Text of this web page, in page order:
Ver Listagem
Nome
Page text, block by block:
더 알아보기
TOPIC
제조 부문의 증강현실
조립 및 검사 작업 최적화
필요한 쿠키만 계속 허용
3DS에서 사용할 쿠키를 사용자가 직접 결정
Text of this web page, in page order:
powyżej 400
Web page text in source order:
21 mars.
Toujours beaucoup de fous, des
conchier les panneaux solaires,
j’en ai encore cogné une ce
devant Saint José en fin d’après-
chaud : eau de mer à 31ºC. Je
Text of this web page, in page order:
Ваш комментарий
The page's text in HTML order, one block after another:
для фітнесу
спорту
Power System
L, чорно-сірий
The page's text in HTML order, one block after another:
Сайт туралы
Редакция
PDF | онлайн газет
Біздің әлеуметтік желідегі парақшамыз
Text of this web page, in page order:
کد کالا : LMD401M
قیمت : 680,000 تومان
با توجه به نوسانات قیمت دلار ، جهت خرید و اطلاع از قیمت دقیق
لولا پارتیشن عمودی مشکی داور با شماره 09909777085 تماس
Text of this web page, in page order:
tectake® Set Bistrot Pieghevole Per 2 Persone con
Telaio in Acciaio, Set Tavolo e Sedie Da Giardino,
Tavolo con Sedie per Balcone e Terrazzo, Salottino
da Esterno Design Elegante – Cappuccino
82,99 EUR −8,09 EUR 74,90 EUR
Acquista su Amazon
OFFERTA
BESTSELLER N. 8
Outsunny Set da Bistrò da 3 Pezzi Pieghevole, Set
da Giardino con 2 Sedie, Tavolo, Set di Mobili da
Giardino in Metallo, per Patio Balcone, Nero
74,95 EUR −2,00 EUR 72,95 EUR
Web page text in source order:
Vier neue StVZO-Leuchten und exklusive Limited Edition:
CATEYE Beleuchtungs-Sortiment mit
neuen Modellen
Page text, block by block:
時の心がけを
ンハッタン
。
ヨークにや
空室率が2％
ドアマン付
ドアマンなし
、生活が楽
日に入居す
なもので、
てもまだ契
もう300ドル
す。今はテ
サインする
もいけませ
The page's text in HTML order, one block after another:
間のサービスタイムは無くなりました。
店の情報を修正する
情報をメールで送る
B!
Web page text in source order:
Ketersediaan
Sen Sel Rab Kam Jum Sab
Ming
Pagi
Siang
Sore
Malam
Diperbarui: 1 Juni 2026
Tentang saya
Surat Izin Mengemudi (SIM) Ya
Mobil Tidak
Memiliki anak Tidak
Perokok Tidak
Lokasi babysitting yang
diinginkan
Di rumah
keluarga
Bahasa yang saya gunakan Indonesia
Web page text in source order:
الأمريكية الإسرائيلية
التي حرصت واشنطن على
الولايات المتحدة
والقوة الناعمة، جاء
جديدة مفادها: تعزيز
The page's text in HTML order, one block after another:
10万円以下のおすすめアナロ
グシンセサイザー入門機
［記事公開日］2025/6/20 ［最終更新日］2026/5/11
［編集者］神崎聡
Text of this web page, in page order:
· · ·
Above are some records. Print them all exactly.

Text of this web page, in page order:
Ver Listagem
Nome
Page text, block by block:
더 알아보기
TOPIC
제조 부문의 증강현실
조립 및 검사 작업 최적화
필요한 쿠키만 계속 허용
3DS에서 사용할 쿠키를 사용자가 직접 결정
Text of this web page, in page order:
powyżej 400
Web page text in source order:
21 mars.
Toujours beaucoup de fous, des
conchier les panneaux solaires,
j’en ai encore cogné une ce
devant Saint José en fin d’après-
chaud : eau de mer à 31ºC. Je
Text of this web page, in page order:
Ваш комментарий
The page's text in HTML order, one block after another:
для фітнесу
спорту
Power System
L, чорно-сірий
The page's text in HTML order, one block after another:
Сайт туралы
Редакция
PDF | онлайн газет
Біздің әлеуметтік желідегі парақшамыз
Text of this web page, in page order:
کد کالا : LMD401M
قیمت : 680,000 تومان
با توجه به نوسانات قیمت دلار ، جهت خرید و اطلاع از قیمت دقیق
لولا پارتیشن عمودی مشکی داور با شماره 09909777085 تماس
Text of this web page, in page order:
tectake® Set Bistrot Pieghevole Per 2 Persone con
Telaio in Acciaio, Set Tavolo e Sedie Da Giardino,
Tavolo con Sedie per Balcone e Terrazzo, Salottino
da Esterno Design Elegante – Cappuccino
82,99 EUR −8,09 EUR 74,90 EUR
Acquista su Amazon
OFFERTA
BESTSELLER N. 8
Outsunny Set da Bistrò da 3 Pezzi Pieghevole, Set
da Giardino con 2 Sedie, Tavolo, Set di Mobili da
Giardino in Metallo, per Patio Balcone, Nero
74,95 EUR −2,00 EUR 72,95 EUR
Web page text in source order:
Vier neue StVZO-Leuchten und exklusive Limited Edition:
CATEYE Beleuchtungs-Sortiment mit
neuen Modellen
Page text, block by block:
時の心がけを
ンハッタン
。
ヨークにや
空室率が2％
ドアマン付
ドアマンなし
、生活が楽
日に入居す
なもので、
てもまだ契
もう300ドル
す。今はテ
サインする
もいけませ
The page's text in HTML order, one block after another:
間のサービスタイムは無くなりました。
店の情報を修正する
情報をメールで送る
B!
Web page text in source order:
Ketersediaan
Sen Sel Rab Kam Jum Sab
Ming
Pagi
Siang
Sore
Malam
Diperbarui: 1 Juni 2026
Tentang saya
Surat Izin Mengemudi (SIM) Ya
Mobil Tidak
Memiliki anak Tidak
Perokok Tidak
Lokasi babysitting yang
diinginkan
Di rumah
keluarga
Bahasa yang saya gunakan Indonesia
Web page text in source order:
الأمريكية الإسرائيلية
التي حرصت واشنطن على
الولايات المتحدة
والقوة الناعمة، جاء
جديدة مفادها: تعزيز
The page's text in HTML order, one block after another:
10万円以下のおすすめアナロ
グシンセサイザー入門機
［記事公開日］2025/6/20 ［最終更新日］2026/5/11
［編集者］神崎聡
Text of this web page, in page order:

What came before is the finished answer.